The Member of Parliament for North Tongu Constituency, Hon. Samuel Okudzeto Ablakwa, has disclosed that unlike previous years, government has done the right thing by making specific allocations towards the National Cathedral project in the 2023 budget.
This follows after the Minister of Finance, Ken Ofori-Atta revealed that all of government’s expenditures in respect to the project, were derived from Contingency Vote.
“After all the lawlessness, deception, falsehood, illogicality and dishonesty about the National Cathedral being a Contingency Project; the Akufo-Addo/Bawumia/Ofori-Atta government has finally been forced to do what is right by capturing a specific allocation of GHS80million at page 195 in the 2023 Budget for parliamentary approval.”
Okudzeto Ablakwa, MP
When Mr. Ofori-Atta appeared before the Parliamentary censure motion ad hoc committee, he explained that the Contingency Vote was the statutory allocation for all of government’s unforeseen expenditures at the time of the preparation of the budget.
“In preparing the annual budgets, the practice is that provision is made for indicative expenditures that have not been fully costed at the time of the budget presentation,” Mr. Ofori-Atta explained.

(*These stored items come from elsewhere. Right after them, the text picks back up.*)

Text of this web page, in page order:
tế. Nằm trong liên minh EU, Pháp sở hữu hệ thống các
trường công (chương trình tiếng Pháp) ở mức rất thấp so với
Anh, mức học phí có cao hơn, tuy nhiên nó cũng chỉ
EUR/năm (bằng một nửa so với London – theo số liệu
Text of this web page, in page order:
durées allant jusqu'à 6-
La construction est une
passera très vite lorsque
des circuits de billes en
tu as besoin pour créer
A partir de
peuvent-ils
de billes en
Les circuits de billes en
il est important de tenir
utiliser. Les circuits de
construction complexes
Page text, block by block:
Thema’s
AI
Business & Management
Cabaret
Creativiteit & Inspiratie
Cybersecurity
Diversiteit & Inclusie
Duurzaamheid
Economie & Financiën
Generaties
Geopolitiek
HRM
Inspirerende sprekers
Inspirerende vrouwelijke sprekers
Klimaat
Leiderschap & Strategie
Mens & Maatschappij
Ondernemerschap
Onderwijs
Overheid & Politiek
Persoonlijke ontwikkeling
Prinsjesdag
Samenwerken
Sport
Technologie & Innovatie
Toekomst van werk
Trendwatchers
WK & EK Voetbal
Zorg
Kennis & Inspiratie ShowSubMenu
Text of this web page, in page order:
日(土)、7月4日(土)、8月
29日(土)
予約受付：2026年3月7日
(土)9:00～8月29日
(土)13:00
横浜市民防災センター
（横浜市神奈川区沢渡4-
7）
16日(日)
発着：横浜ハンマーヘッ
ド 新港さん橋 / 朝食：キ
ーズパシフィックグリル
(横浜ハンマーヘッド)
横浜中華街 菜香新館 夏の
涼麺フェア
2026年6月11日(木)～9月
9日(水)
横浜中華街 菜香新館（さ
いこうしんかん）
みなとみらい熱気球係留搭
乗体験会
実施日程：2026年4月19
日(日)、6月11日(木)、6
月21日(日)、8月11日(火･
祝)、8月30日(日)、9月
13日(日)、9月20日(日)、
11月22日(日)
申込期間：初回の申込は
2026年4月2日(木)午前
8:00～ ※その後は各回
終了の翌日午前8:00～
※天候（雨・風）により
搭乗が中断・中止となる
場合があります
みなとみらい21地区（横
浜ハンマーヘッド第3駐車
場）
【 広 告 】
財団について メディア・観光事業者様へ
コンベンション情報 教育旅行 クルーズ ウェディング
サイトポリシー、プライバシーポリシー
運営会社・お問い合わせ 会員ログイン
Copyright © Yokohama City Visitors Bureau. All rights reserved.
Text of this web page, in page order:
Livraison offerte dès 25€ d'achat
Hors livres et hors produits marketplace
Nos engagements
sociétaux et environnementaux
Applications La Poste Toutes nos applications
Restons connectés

The Finance Minister cited funds for the 2014 FIFA World cup and the ongoing 2022 edition as being from the Contingency Vote.
Since the Contingency Vote is for unbudgeted expenditures, Ofori-Atta insinuated that government did not anticipate it would spend on the National Cathedral project.
This, Okudzeto Ablakwa who himself was a member of the committee, found to be false and dishonest. “God’s Temple cannot be built on a sinful foundation of dishonesty,” Okudzeto wrote.
The National Cathedral Saga
In the Auditor-General’s report for the financial year 2021, the government of Ghana had spent ¢142 million on the National Cathedral project.
In 2019 when the project was first announced by the Finance Minister, it was estimated to cost over $100 million. An amount that has since been changed to $340 million.
Prior to the Auditor-General’s report, Hon. Samuel Okudzeto Ablakwa brought out a document alleging that an amount of GH¢200 million was paid by government towards the construction of the project.
The North Tongu MP claimed government paid the monies without seeking Parliamentary approvals.
Okudzeto also revealed that the Executive Director of the Cathedral’s Board of Trustees, Dr. Paul Opoku Mensah, was on government’s pay roll.
“The Executive Director of the Secretariat, a Secretariat presented as a private entity, has also been enlisted as a Presidential staffer and his position there is an overseer of the National Cathedral,” Okudzeto disclosed.
Meanwhile, the project was said to be a fulfillment of a personal pledge President Akufo-Addo made to God and so, upon Okudzeto Ablakwa’s revelations, many Ghanaians questioned why public funds were used to sponsor the project.
The weeks that followed the revelations saw many Ghanaians and pressure groups backlash government.